> [What is expected] Begin at the line containing "Give the box" and copy exactly through the last line of the listing, skipping every picture.

____ Records shown

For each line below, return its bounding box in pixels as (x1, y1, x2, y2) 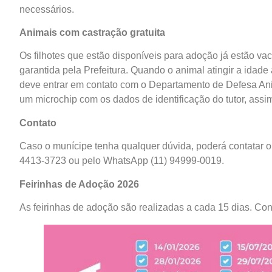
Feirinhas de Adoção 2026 (19, 178, 139, 189)
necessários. (19, 4, 74, 15)
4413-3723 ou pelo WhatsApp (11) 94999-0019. (19, 155, 224, 166)
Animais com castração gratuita (19, 27, 165, 38)
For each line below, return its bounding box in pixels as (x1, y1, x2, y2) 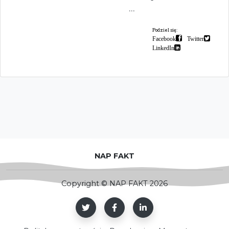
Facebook (152, 35, 176, 41)
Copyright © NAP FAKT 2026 (61, 178, 168, 188)
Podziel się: (152, 27, 177, 33)
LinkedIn (152, 44, 174, 51)
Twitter (187, 35, 204, 41)
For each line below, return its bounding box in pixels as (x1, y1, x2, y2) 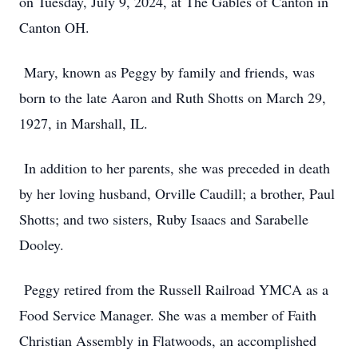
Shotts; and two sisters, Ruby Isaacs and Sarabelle (19, 209, 308, 229)
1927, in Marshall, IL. (19, 113, 148, 133)
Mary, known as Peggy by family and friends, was (19, 62, 315, 82)
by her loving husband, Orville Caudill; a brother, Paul (19, 184, 335, 203)
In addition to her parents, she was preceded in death (19, 158, 330, 177)
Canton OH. (19, 18, 89, 37)
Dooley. (19, 235, 64, 254)
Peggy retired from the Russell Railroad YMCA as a (19, 280, 328, 299)
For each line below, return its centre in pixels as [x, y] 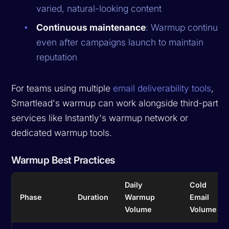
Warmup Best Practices [63, 160]
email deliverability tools [162, 88]
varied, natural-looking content [99, 8]
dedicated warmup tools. [62, 132]
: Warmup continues [187, 27]
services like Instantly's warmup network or [100, 118]
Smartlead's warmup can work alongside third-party [118, 103]
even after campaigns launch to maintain [120, 42]
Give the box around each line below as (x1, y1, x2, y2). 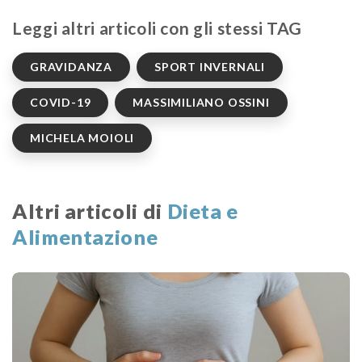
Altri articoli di (12, 198, 167, 223)
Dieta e (166, 198, 239, 223)
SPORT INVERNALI (154, 59, 265, 74)
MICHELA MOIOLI (30, 130, 135, 145)
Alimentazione (12, 224, 158, 249)
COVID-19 (30, 95, 91, 109)
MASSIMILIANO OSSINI (133, 95, 270, 109)
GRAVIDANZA (30, 59, 112, 74)
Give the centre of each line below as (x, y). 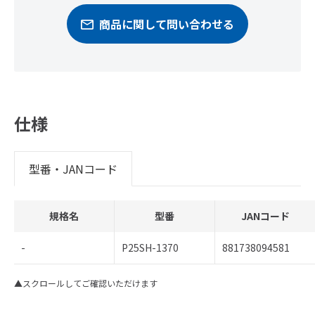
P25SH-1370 (150, 247)
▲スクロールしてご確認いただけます (86, 283)
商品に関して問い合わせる (167, 24)
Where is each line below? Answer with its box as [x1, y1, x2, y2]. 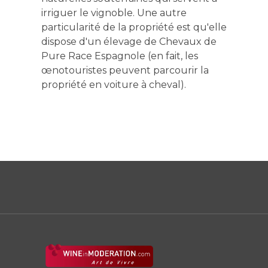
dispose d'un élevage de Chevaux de [41, 35, 217, 47]
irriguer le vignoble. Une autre [41, 7, 187, 19]
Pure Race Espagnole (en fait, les [41, 50, 198, 62]
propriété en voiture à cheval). [41, 78, 186, 90]
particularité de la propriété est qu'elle [41, 21, 227, 33]
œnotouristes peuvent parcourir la [41, 64, 209, 76]

________

> [Answer space]
Give the box around each line below as (x1, y1, x2, y2). 
Altri articoli di (12, 198, 167, 223)
Dieta e (166, 198, 239, 223)
SPORT INVERNALI (154, 59, 265, 74)
MICHELA MOIOLI (30, 130, 135, 145)
Alimentazione (12, 224, 158, 249)
COVID-19 (30, 95, 91, 109)
MASSIMILIANO OSSINI (133, 95, 270, 109)
GRAVIDANZA (30, 59, 112, 74)
Give the centre of each line below as (x, y). 
P25SH-1370 (150, 247)
▲スクロールしてご確認いただけます (86, 283)
商品に関して問い合わせる (167, 24)
Where is each line below? Answer with its box as [x1, y1, x2, y2]. 
dispose d'un élevage de Chevaux de [41, 35, 217, 47]
irriguer le vignoble. Une autre [41, 7, 187, 19]
Pure Race Espagnole (en fait, les [41, 50, 198, 62]
propriété en voiture à cheval). [41, 78, 186, 90]
particularité de la propriété est qu'elle [41, 21, 227, 33]
œnotouristes peuvent parcourir la [41, 64, 209, 76]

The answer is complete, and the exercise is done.